Speaking before a group of about 65 teachers, Obama insisted that “study after study shows the achievement gap starts off very young,” so “education has to start at the earliest possible age.” To that end, he proposed making high-quality preschool available to every child in America.

“Every dollar we invest in high-quality early education can save more than seven dollars later on,” Obama said, citing a study on Oklahoma’s universal pre-kindergarten program. “In states like Georgia that have made it a priority to educate our youngest children, states like Oklahoma, students don’t just show up in kindergarten and first grade more prepared to learn, they’re also more likely to grow up reading and doing math at grade level, graduating from high school, holding a job, even forming more stable families.”

“This works,” Obama added. “If you are looking for a good bang for your educational buck, this is it right here.”

Obama concluded his speech by saying his proposal is about “giving our kids the best possible shot at life; equipping them with the skills, education that a 21st-century economy demands; giving them every chance to go as far as their hard work and God-given potential will take them.”

Earlier Thursday morning, the Obama administration released its full plan for early-childhood education. The plan includes a state-federal partnership to guarantee pre-K to all 4-year-olds in families at or below 200 percent of the poverty level, and expansions to the Early Head Start program and Nurse Family Partnerships, among other iniatitves. Obama declined to put a price tag on his proposal during the speech, although he promised during the State of the Union that it wouldn’t add “a single dime” to the deficit.

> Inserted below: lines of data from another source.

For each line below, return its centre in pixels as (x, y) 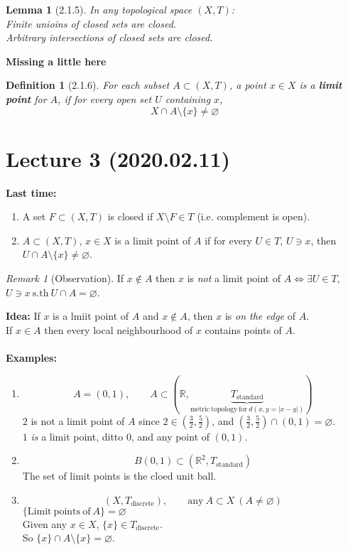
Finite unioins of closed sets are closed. (91, 23)
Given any (45, 523)
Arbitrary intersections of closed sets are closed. (109, 37)
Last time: (31, 192)
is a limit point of (153, 240)
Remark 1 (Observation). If (65, 278)
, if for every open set (105, 98)
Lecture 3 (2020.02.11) (118, 158)
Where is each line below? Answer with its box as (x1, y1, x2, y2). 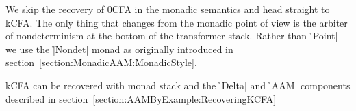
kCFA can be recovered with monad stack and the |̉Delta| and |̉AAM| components (5, 78, 351, 92)
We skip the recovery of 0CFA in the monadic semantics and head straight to (5, 2, 330, 16)
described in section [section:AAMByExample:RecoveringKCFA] (5, 91, 277, 106)
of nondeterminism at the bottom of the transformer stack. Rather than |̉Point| (5, 29, 338, 43)
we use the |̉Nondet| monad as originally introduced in (5, 42, 233, 56)
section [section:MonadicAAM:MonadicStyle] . (5, 55, 197, 69)
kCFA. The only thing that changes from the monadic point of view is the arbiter (5, 15, 348, 29)
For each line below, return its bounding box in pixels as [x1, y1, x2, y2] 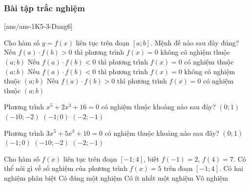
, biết [144, 153, 159, 164]
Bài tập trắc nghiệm [4, 1, 85, 14]
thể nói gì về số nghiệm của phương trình [4, 163, 127, 173]
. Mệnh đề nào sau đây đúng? [150, 37, 239, 47]
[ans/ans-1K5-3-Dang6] [4, 21, 73, 31]
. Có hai [219, 163, 243, 173]
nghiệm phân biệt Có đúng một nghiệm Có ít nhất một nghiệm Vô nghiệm [4, 172, 228, 183]
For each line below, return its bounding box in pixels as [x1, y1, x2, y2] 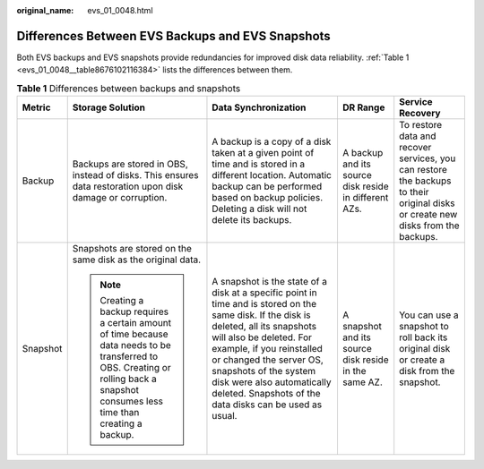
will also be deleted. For [212, 331, 313, 344]
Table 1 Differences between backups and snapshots [16, 81, 241, 94]
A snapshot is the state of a [212, 276, 327, 288]
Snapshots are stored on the [72, 243, 193, 255]
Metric [22, 101, 51, 114]
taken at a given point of [212, 147, 315, 159]
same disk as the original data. [72, 253, 202, 266]
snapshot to [399, 320, 450, 333]
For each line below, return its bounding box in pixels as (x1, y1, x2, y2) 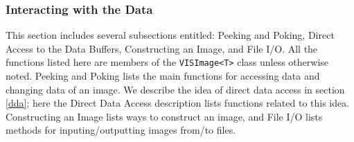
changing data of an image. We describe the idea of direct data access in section (6, 82, 345, 96)
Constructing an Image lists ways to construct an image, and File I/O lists (6, 109, 323, 123)
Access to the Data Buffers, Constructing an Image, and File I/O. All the (6, 41, 318, 55)
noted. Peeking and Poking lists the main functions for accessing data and (6, 69, 320, 83)
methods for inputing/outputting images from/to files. (6, 123, 236, 137)
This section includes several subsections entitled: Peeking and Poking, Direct (6, 28, 335, 42)
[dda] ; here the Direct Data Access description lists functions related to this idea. (6, 96, 350, 110)
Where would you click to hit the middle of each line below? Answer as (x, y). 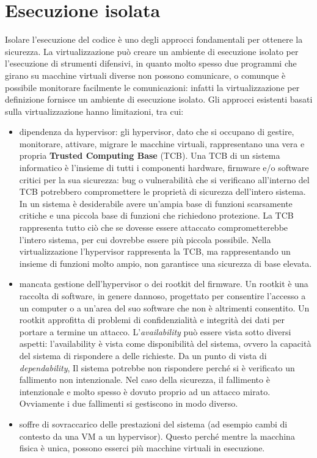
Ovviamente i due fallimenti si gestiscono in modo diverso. (129, 403)
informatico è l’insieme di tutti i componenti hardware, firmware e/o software (164, 168)
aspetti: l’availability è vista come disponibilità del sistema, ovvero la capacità (165, 343)
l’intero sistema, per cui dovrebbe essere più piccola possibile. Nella (145, 239)
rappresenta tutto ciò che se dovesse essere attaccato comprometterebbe (154, 227)
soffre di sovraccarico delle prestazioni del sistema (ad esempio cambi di (153, 423)
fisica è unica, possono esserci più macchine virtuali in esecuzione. (142, 448)
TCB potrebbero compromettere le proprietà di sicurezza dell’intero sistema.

Obama’s plan has won praise from education advocates such as Kris Perry, executive director of the First Five Years Fund. “Today President Obama has fully embraced the importance of early childhood development, putting forward a plan that supports the effective development of disadvantaged children from birth to age five — and will move America forward for generations to come,” Perry said in a statement. “Acknowledging the ironclad links between early childhood development and economic development will go down in history as the turning point for building a stronger America through better education, health, and economic outcomes that sustain generations to come.”

The plan faces an uncertain legislative future, however. Although Republicans such as Oklahoma governor Mary Fallin and Georgia governor Nathan Deal have supported expanding early-childhood education, congressional Republicans are more hesitant. As House Committee on Education and the Workforce Chairman John Kline (R-MN) told the Wall Street Journal, “before we spend more taxpayer dollars on new programs, we must first review what is and is not working in existing initiatives.”

President Obama’s full remarks can be read here.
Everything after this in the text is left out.